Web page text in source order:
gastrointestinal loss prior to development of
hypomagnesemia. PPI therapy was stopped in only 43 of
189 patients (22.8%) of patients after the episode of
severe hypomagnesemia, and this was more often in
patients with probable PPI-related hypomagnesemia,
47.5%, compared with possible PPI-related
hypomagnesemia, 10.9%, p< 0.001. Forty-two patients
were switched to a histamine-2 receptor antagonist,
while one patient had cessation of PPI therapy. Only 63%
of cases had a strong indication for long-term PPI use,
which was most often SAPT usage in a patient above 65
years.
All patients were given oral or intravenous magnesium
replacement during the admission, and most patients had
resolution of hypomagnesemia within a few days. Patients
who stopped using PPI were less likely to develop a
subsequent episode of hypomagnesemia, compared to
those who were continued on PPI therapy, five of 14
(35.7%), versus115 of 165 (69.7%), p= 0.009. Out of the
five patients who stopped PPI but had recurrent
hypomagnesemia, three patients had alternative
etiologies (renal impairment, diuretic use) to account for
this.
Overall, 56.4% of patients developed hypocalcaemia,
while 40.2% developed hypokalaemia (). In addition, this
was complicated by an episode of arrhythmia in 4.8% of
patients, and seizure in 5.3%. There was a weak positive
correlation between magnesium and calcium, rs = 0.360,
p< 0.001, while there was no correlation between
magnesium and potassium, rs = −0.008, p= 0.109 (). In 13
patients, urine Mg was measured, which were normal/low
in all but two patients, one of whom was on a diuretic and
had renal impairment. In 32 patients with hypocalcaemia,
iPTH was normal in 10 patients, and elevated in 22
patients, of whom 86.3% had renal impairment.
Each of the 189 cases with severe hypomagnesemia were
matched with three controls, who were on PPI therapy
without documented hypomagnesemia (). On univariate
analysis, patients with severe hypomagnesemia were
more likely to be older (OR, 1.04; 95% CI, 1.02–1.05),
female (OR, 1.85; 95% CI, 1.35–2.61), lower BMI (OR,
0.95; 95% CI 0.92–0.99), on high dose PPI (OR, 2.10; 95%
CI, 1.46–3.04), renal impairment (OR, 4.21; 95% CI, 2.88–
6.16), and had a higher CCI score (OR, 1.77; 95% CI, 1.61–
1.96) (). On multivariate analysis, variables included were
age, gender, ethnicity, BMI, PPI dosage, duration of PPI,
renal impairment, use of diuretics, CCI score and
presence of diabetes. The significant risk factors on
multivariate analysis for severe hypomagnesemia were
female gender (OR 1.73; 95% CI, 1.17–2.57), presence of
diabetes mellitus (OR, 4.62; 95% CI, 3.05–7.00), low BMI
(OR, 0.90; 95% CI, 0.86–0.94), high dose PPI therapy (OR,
...
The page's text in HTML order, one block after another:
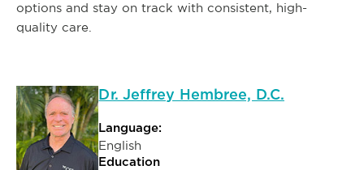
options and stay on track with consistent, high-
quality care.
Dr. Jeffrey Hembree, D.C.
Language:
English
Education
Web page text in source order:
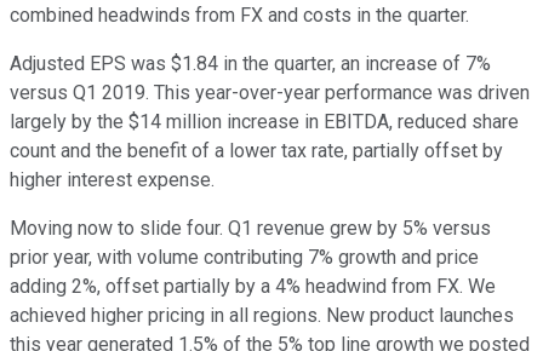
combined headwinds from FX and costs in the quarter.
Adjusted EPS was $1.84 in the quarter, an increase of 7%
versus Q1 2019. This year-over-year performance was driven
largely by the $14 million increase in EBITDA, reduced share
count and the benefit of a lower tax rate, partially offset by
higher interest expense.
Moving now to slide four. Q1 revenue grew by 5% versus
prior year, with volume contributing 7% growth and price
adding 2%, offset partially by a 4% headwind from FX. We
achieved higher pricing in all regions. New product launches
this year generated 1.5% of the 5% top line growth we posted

--- Activity ---
From the entries above, restate word for word the lines from the line containing "patients, of whom 86.3% had renal impairment." to the line containing "(OR, 0.90; 95%", both ends included, and nothing more.

--- Response to this task ---
patients, of whom 86.3% had renal impairment.
Each of the 189 cases with severe hypomagnesemia were
matched with three controls, who were on PPI therapy
without documented hypomagnesemia (). On univariate
analysis, patients with severe hypomagnesemia were
more likely to be older (OR, 1.04; 95% CI, 1.02–1.05),
female (OR, 1.85; 95% CI, 1.35–2.61), lower BMI (OR,
0.95; 95% CI 0.92–0.99), on high dose PPI (OR, 2.10; 95%
CI, 1.46–3.04), renal impairment (OR, 4.21; 95% CI, 2.88–
6.16), and had a higher CCI score (OR, 1.77; 95% CI, 1.61–
1.96) (). On multivariate analysis, variables included were
age, gender, ethnicity, BMI, PPI dosage, duration of PPI,
renal impairment, use of diuretics, CCI score and
presence of diabetes. The significant risk factors on
multivariate analysis for severe hypomagnesemia were
female gender (OR 1.73; 95% CI, 1.17–2.57), presence of
diabetes mellitus (OR, 4.62; 95% CI, 3.05–7.00), low BMI
(OR, 0.90; 95% CI, 0.86–0.94), high dose PPI therapy (OR,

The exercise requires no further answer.